In [9]:
from docx import Document
import json
import re
import os


def process_vietnamese_regulation_docx(file_path, output_folder):
    """Process Vietnamese regulatory DOCX files and return JSON file path only"""
    # Create output folder if it doesn't exist
    if not os.path.exists(output_folder):
        os.makedirs(output_folder)

    # Base filename without extension
    base_name = os.path.basename(file_path).split('.')[0]

    # Load the document
    doc = Document(file_path)

    # Extract document metadata and structure
    document_data = {
        "title": "",
        "document_number": "",
        "date": "",
        "issuer": "",
        "sections": [],
        "articles": [],
        "tables": []
    }

    # Extract text with formatting hints
    current_article = None
    current_section = None

    # Process title and metadata from early paragraphs
    for i, para in enumerate(doc.paragraphs[:10]):  # Check first few paragraphs for metadata
        text = para.text.strip()
        if not text:
            continue

        # Try to identify document number
        if "Số:" in text and document_data["document_number"] == "":
            document_data["document_number"] = text

        # Try to identify title - usually in bold and/or all caps
        elif text.isupper() and "QUYẾT ĐỊNH" in text and document_data["title"] == "":
            document_data["title"] = text

        # Try to identify issuer - usually all caps with "TRƯỞNG"
        elif "TRƯỞNG" in text and text.isupper() and document_data["issuer"] == "":
            document_data["issuer"] = text

    # Process all paragraphs for content
    for i, para in enumerate(doc.paragraphs):
        text = para.text.strip()
        if not text:
            continue

        # Try to identify articles (Điều)
        article_match = re.match(r'^Điều\s+(\d+)\.\s*(.*)', text)
        if article_match:
            article_num = article_match.group(1)
            article_title = article_match.group(2)
            current_article = {
                "number": article_num,
                "title": article_title,
                "content": []
            }
            document_data["articles"].append(current_article)

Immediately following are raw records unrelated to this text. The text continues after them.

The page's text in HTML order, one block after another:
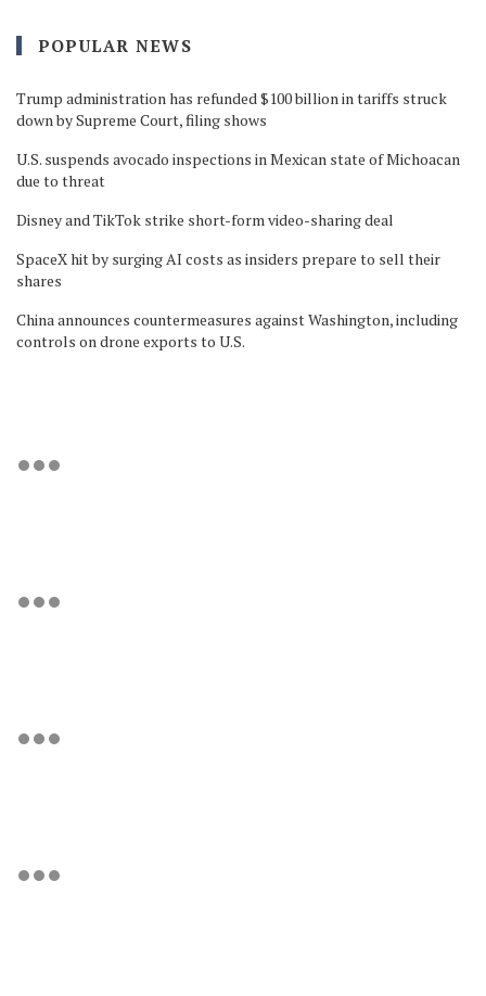
POPULAR NEWS
Trump administration has refunded $100 billion in tariffs struck
down by Supreme Court, filing shows
U.S. suspends avocado inspections in Mexican state of Michoacan
due to threat
Disney and TikTok strike short-form video-sharing deal
SpaceX hit by surging AI costs as insiders prepare to sell their
shares
China announces countermeasures against Washington, including
controls on drone exports to U.S.

        # Try to identify sections with numbering patterns common in Vietnamese regulations
        section_match = re.match(r'^(\d+\.(?:\d+\.?)*)\s*(.*)', text)
        if section_match and not article_match:  # Avoid matching articles again
            section_num = section_match.group(1)
            section_text = section_match.group(2)
            current_section = {
                "number": section_num,
                "text": section_text,
                "level": len(section_num.split('.')) - 1  # Determine hierarchy level
            }
            document_data["sections"].append(current_section)

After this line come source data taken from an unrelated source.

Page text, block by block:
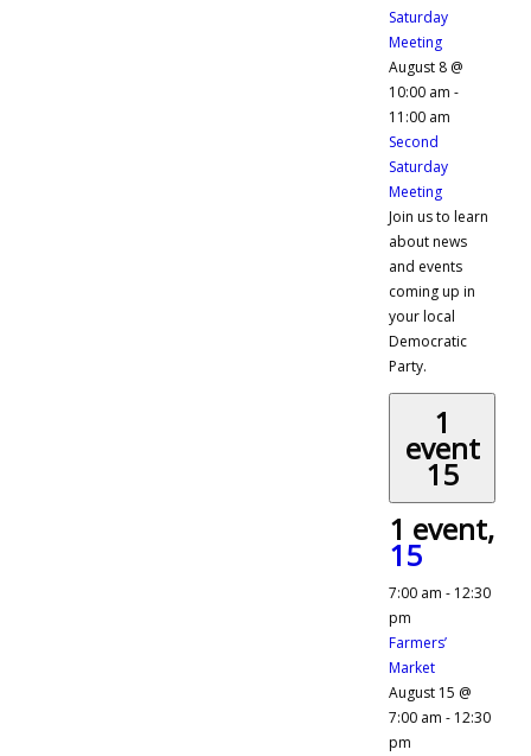
Saturday
Meeting
August 8 @
10:00 am -
11:00 am
Second
Saturday
Meeting
Join us to learn
about news
and events
coming up in
your local
Democratic
Party.
1
event
15
1 event,
15
7:00 am - 12:30
pm
Farmers’
Market
August 15 @
7:00 am - 12:30
pm
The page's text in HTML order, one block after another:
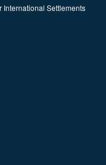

        # Add content to current article if we're in one
        if current_article and not article_match:  # Don't add the article header itself
            current_article["content"].append(text)

    # Process tables
    for i, table in enumerate(doc.tables):
        table_data = []
        for row in table.rows:
            row_data = [cell.text.strip() for cell in row.cells]
            table_data.append(row_data)

        # Save table with context
        document_data["tables"].append({
            "table_id": i + 1,
            "data": table_data
        })

    # Save as structured JSON
    json_path = os.path.join(output_folder, f"{base_name}.json")
    with open(json_path, 'w', encoding='utf-8') as f:
        json.dump(document_data, f, ensure_ascii=False, indent=2)

    return json_path


# Usage
file_path = "D:\\LLM_From_Scratch\\data\\1.-QD-967-vv-ban-hanh-Quy-che-CTSV-truong-DHQT-Signed-4-da-gop.docx"
json_file = process_vietnamese_regulation_docx(file_path, "D:\\LLM_From_Scratch\\processed_data")

print(f"JSON file saved to: {json_file}")

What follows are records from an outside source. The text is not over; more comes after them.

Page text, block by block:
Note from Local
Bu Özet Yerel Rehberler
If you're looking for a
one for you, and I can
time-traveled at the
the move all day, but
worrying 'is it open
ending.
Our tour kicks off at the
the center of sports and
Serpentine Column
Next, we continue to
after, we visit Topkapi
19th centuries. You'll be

JSON file saved to: D:\LLM_From_Scratch\processed_data\1.json


In [10]:
file_path="D:\\LLM_From_Scratch\\data\\3.-Phu-luc-1-30122022-Signed-2.docx"
json_file = process_vietnamese_regulation_docx(file_path, "D:\\LLM_From_Scratch\\processed_data")
print(f"JSON file saved to: {json_file}")

JSON file saved to: D:\LLM_From_Scratch\processed_data\3.json


In [11]:
file_path="D:\\LLM_From_Scratch\\data\\4.-Phu-luc-II-Tieu-chi-va-Khung-DRL-Signed-3.docx"
json_file = process_vietnamese_regulation_docx(file_path, "D:\\LLM_From_Scratch\\processed_data")
print(f"JSON file saved to: {json_file}")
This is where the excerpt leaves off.